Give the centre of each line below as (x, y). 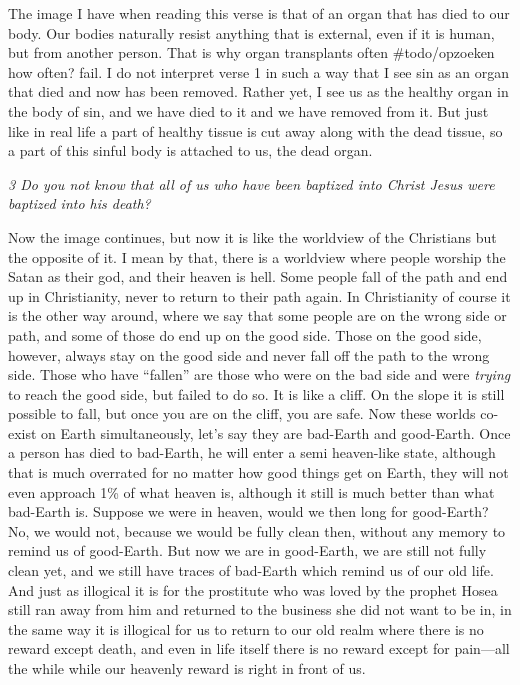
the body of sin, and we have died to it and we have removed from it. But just (248, 110)
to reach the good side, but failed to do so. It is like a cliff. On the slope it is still (256, 393)
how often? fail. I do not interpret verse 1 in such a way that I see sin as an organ (258, 71)
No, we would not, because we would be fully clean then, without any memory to (257, 530)
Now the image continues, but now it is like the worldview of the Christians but (252, 236)
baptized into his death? (79, 203)
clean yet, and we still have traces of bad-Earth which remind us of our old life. (251, 570)
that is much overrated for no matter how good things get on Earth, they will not (258, 472)
==*==
- _Problem_
Your answer should be the lines of the listing above between the line holding "to reach the" and the line holding "Now the image", inclusive, restated word for word and alone.

- _Written response_
to reach the good side, but failed to do so. It is like a cliff. On the slope it is still (256, 393)
how often? fail. I do not interpret verse 1 in such a way that I see sin as an organ (258, 71)
No, we would not, because we would be fully clean then, without any memory to (257, 530)
Now the image continues, but now it is like the worldview of the Christians but (252, 236)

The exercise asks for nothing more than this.